# User Based Recommender

    1. Preparation of Data Set

    2. Determining the Movies Watched by the User to Make a Suggestion

    3. Accessing Data and Ids of Other Users Watching the Same Movies

    4. Identifying Users with the Most Similar Behaviors to the User to Suggest

    5. Calculating the Weighted Average Recommendation Score

## Import Necessary Libraries

In [1]:
import numpy as np
import pandas as pd
pd.set_option("display.max_columns",None)
pd.set_option("display.width",500)

## Create the user_movie_df

In [2]:
def create_user_mvoie_df():
    movie = pd.read_csv("C://Users//Tohid//Downloads//recommender_systems//datasets//movie_lens_dataset//movie.csv")
    rating = pd.read_csv("C://Users//Tohid//Downloads//recommender_systems//datasets//movie_lens_dataset//rating.csv")
    df = movie.merge(rating,how="left",on="movieId")
    comment_counts = pd.DataFrame(df["title"].value_counts())
    rare_movies = comment_counts[comment_counts["title"]<=10000].index
    common_movies = df[~df["title"].isin(rare_movies)]
    user_movie_df = common_movies.pivot_table(index=["userId"],columns=["title"],values=["rating"])
    return user_movie_df

In [3]:
user_movie_df = create_user_mvoie_df()

## Create User Based Recommender

In [19]:
def user_based_recommender(random_user, user_movie_df, ratio=60, corr_th=0.65, score=3.5):
    random_user_df = user_movie_df[user_movie_df.index==random_user]
    movies_watched = random_user_df.columns[random_user_df.notna().any()].tolist()
    movies_watched_df = user_movie_df[movies_watched]
    user_movie_count = movies_watched_df.T.notnull().sum()
    user_movie_count = user_movie_count.reset_index()
    user_movie_count.columns = ["userId","movie_count"]
    prec = len(movies_watched)*ratio/100
    user_same_movies = user_movie_count[user_movie_count["movie_count"]>prec]["userId"]
    final_df = pd.concat([movies_watched_df[movies_watched_df.index.isin(user_same_movies)],random_user_df[movies_watched]])
    corr_df = final_df.T.corr().unstack().sort_values().drop_duplicates()
    corr_df = pd.DataFrame(corr_df,columns=["corr"])
    corr_df.index.names = ["user_id_1","user_id_2"]
    corr_df = corr_df.reset_index()
    top_users = corr_df[(corr_df["user_id_1"]==random_user) & (corr_df["corr"]>=corr_th)][["user_id_2","corr"]].reset_index(drop=True)
    top_users = top_users.sort_values(by="corr",ascending=False)
    top_users.rename(columns={"user_id_2":"userId"},inplace=True)
    rating = pd.read_csv("C://Users//Tohid//Downloads//recommender_systems//datasets//movie_lens_dataset//rating.csv")
    top_users_ratings = top_users.merge(rating[["userId","movieId","rating"]],how="inner")
    top_users_ratings["weighted_rating"] = top_users_ratings["corr"] * top_users_ratings["rating"]
    recommendation_df = top_users_ratings.groupby(["movieId"]).agg({"weighted_rating":"mean"})
    recommendation_df = recommendation_df.reset_index()
    movies_to_be_rocommend = recommendation_df[recommendation_df["weighted_rating"]>score].sort_values("weighted_rating",ascending=False)
    movie = pd.read_csv("C://Users//Tohid//Downloads//recommender_systems//datasets//movie_lens_dataset//movie.csv")
    return movies_to_be_rocommend.merge(movie[["movieId","title"]])

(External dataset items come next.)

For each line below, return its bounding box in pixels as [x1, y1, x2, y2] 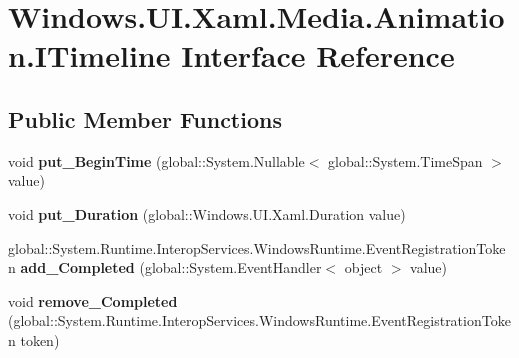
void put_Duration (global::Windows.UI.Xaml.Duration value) [8, 203, 406, 224]
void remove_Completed [8, 290, 178, 311]
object [344, 257, 383, 278]
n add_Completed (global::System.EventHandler [8, 257, 322, 278]
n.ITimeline [8, 35, 171, 76]
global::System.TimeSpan [328, 150, 483, 171]
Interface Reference [181, 35, 455, 76]
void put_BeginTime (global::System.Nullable [8, 150, 305, 171]
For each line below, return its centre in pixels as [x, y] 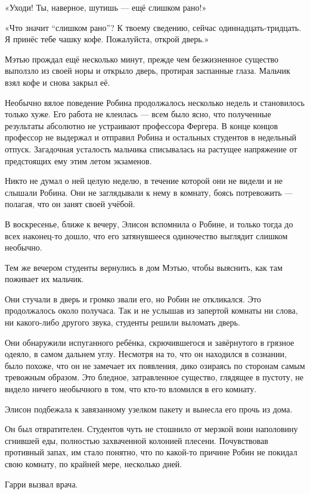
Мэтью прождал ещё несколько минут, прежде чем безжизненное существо [142, 59]
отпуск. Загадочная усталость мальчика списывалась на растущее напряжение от [151, 148]
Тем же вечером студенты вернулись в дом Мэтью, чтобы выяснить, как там [144, 267]
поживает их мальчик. [44, 279]
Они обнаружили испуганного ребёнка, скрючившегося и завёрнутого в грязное [150, 342]
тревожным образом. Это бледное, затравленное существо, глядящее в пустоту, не [154, 377]
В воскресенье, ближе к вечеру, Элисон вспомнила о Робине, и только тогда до [149, 223]
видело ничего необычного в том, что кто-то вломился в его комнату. [131, 389]
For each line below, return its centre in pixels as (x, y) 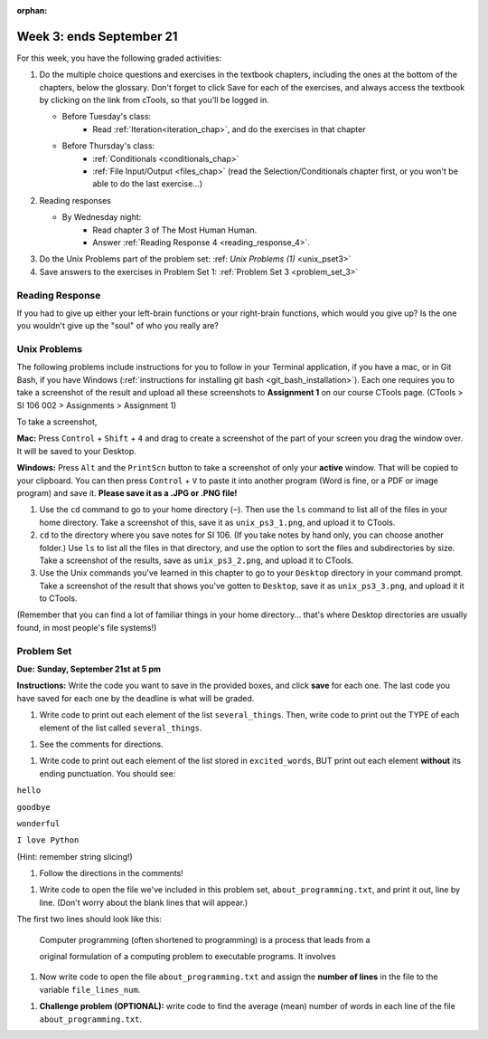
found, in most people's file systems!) (87, 627)
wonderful (38, 823)
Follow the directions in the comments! (112, 873)
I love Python (48, 840)
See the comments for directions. (101, 744)
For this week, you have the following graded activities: (119, 58)
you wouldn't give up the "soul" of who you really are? (117, 326)
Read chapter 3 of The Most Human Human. (175, 230)
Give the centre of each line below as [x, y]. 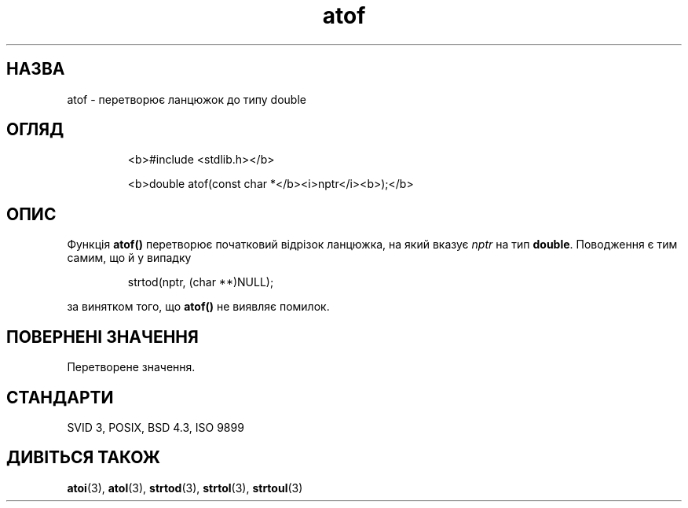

## An example of a movie recommendation system

In [20]:
random_user = int(pd.Series(user_movie_df.index).sample(1).values)

In [21]:
user_based_recommender(random_user,user_movie_df)

Unnamed: 0,movieId,weighted_rating,title
0,2280,5.0,Clay Pigeons (1998)
1,3865,5.0,"Original Kings of Comedy, The (2000)"
2,81,4.0,Things to Do in Denver When You're Dead (1995)
3,1620,4.0,Kiss the Girls (1997)
4,1674,4.0,Witness (1985)
5,1711,4.0,Midnight in the Garden of Good and Evil (1997)
6,1717,4.0,Scream 2 (1997)
7,1960,4.0,"Last Emperor, The (1987)"
8,3146,4.0,Deuce Bigalow: Male Gigolo (1999)
9,3424,4.0,Do the Right Thing (1989)